Zur Wahrheit gehört auch: Bei den mehr als 200 Feuern der vergangenen Tage gab es immer wieder den Verdacht der Brandstiftung - und Festnahmen. Gerade erst wurde bei einem Feuer auf der Halbinsel Chalkidiki ein 48-jähriger Grieche festgenommen, der schon öfter als Brandstifter aufgefallen war.
Auch bei dem großen Brand unmittelbar am westlichen Stadtrand Athens könnte Brandstiftung eine Rolle gespielt haben.

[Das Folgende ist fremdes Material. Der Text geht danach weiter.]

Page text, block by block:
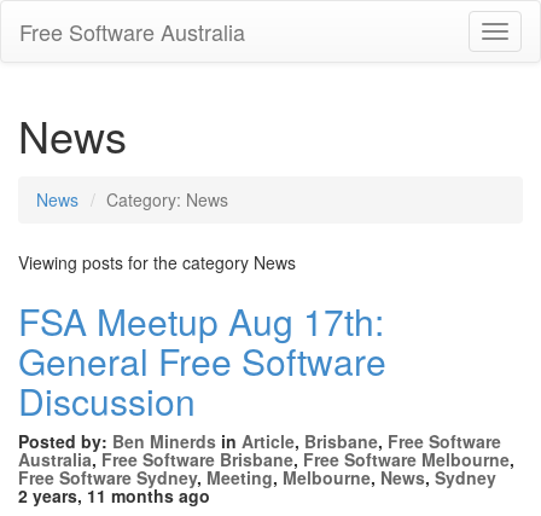
Free Software Australia
News
News Category: News
Viewing posts for the category News
FSA Meetup Aug 17th:
General Free Software
Discussion
Posted by: Ben Minerds in Article, Brisbane, Free Software
Australia, Free Software Brisbane, Free Software Melbourne,
Free Software Sydney, Meeting, Melbourne, News, Sydney
2 years, 11 months ago
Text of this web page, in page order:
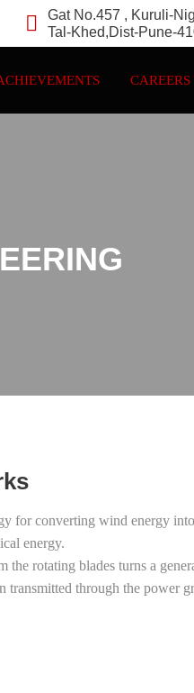
Gat No.457 , Kuruli-
Tal-Khed,Dist-Pune-
CAREERS
for converting wind energy
energy.
the rotating blades turns a
transmitted through the power
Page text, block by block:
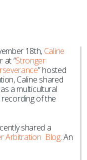
18th, Caline
at “Stronger
” hosted
Caline shared
a multicultural
of the
shared a
Arbitration Blog. An
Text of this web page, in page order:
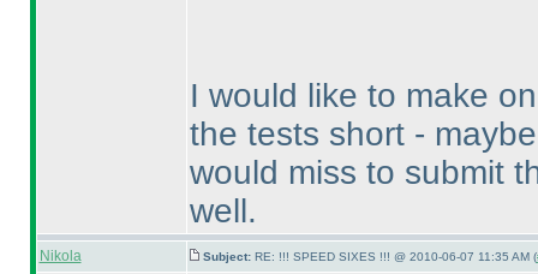
I would like to make
the tests short -
would miss to submit
well.
Nikola Subject: RE: !!! SPEED SIXES !!! @ 2010-06-07 11:35 AM (
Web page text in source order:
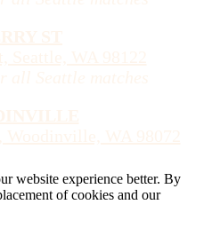
website experience better. By
of cookies and our
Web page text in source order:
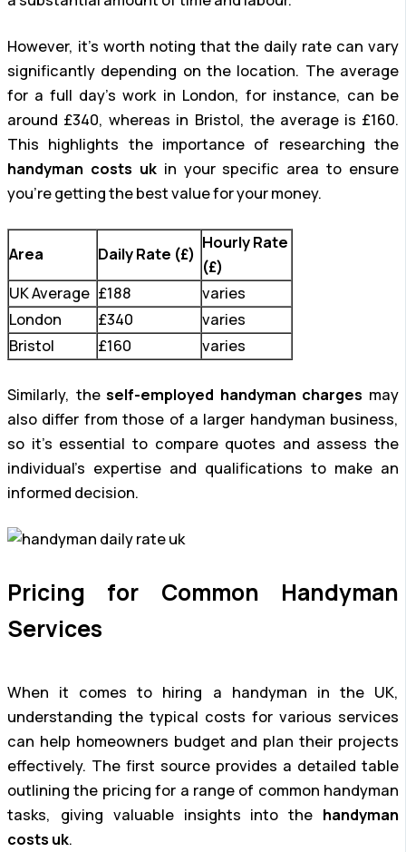
However, it’s worth noting that the daily rate can vary
significantly depending on the location. The average
for a full day’s work in London, for instance, can be
around £340, whereas in Bristol, the average is £160.
This highlights the importance of researching the
handyman costs ukin your specific area to ensure
you’re getting the best value for your money.
Area Daily Rate (£)
Hourly Rate
(£)
UK Average £188
varies
London
£340
varies
Bristol
£160 varies
Similarly, theself-employed handyman charges may
also differ from those of a larger handyman business,
so it’s essential to compare quotes and assess the
individual’s expertise and qualifications to make an
informed decision.
Pricing for Common Handyman
Services
When it comes to hiring a handyman in the UK,
understanding the typical costs for various services
can help homeowners budget and plan their projects
effectively. The first source provides a detailed table
outlining the pricing for a range of common handyman
tasks, giving valuable insights into the handyman
costs uk.
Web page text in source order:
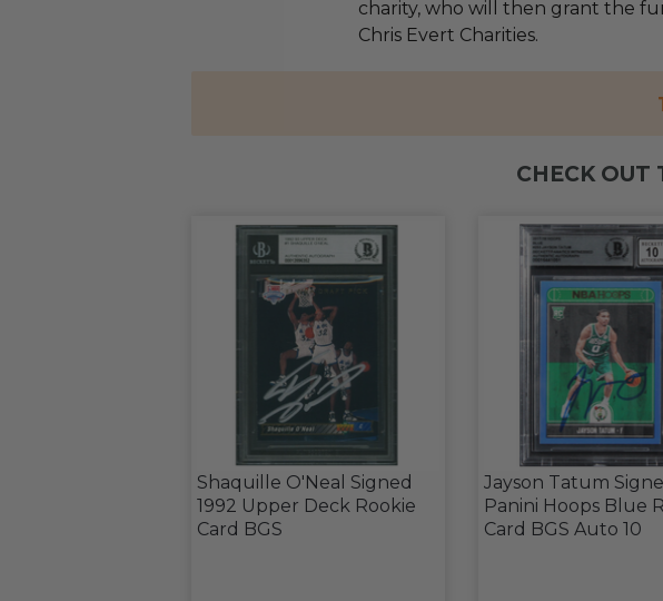
charity, who will then grant the
Chris Evert Charities.
CHECK OUT
Shaquille O'Neal Signed
1992 Upper Deck Rookie
Card BGS
Jayson Tatum
Panini Hoops Blue
Card BGS Auto 10
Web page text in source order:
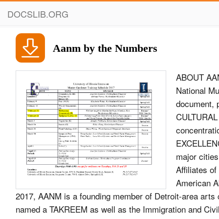
DOCSLIB.ORG
Aanm by the Numbers
ABOUT AANM TAKREEM Since opening its doors in 2005, the Arab American National Museum 2017 (AANM) has remained the nation’s only cultural institution to document, preserve and present the history, culture and contributions of Arab CULTURAL Americans. Located in Dearborn, Michigan, amid one of the largest concentrations of Arab Americans in the United States, AANM presents EXCELLENCE exhibitions and a wide range of public programs in Michigan and in major cities across the United States. AWARD AANM is one of just four Michigan Affiliates of the Smithsonian Institution in Washington, D.C. and is accredited by the American Alliance of Museums. At a gala ceremony in Amman, Jordan, on Nov. 25, 2017, AANM is a founding member of Detroit-area arts collective CultureSource the Arab American National Museum was named a TAKREEM as well as the Immigration and Civil Rights Network of the International Coalition of Sites of Conscience. Most recently, AANM was selected to join Laureate and honored with the prestigious initiative’s the National Performance Network. Cultural Excellence Award. Founded in 2009 by veteran AANM is an institution of ACCESS, the Dearborn, Michigan-based human Lebanese TV presenter and producer Ricardo Karam, service agency founded in 1971. TAKREEM celebrates the accomplishments of Arab men and women who are making history in their own way. TAKREEM
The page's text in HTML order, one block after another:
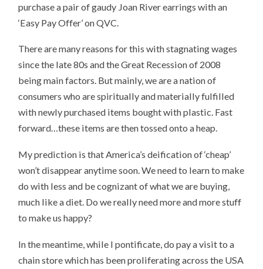
purchase a pair of gaudy Joan River earrings with an
‘Easy Pay Offer’ on QVC.
There are many reasons for this with stagnating wages
since the late 80s and the Great Recession of 2008
being main factors. But mainly, we are a nation of
consumers who are spiritually and materially fulfilled
with newly purchased items bought with plastic. Fast
forward…these items are then tossed onto a heap.
My prediction is that America’s deification of ‘cheap’
won’t disappear anytime soon. We need to learn to make
do with less and be cognizant of what we are buying,
much like a diet. Do we really need more and more stuff
to make us happy?
In the meantime, while I pontificate, do pay a visit to a
chain store which has been proliferating across the USA

Der Minister für Klima- und Bürgerschutz, Vassilis Kikilias, spricht von neun Brandversuchen am Hausberg Parnitha, der grünen Lunge der Stadt. Ein silberfarbenes, landwirtschaftliches Fahrzeug stehe in Zusammenhang damit.
"Feuerwehr, Polizei und griechischer Geheimdienst werden auf jeden Fall alles tun, um die Brandstifter zu verhaften", so Kikilias. Die Taten sind aber meist schwer nachzuweisen. In den meisten Fällen bleibt unklar, ob Brandstifter Bauland gewinnen wollten, einfach nur unachtsam oder notorische Zündler waren.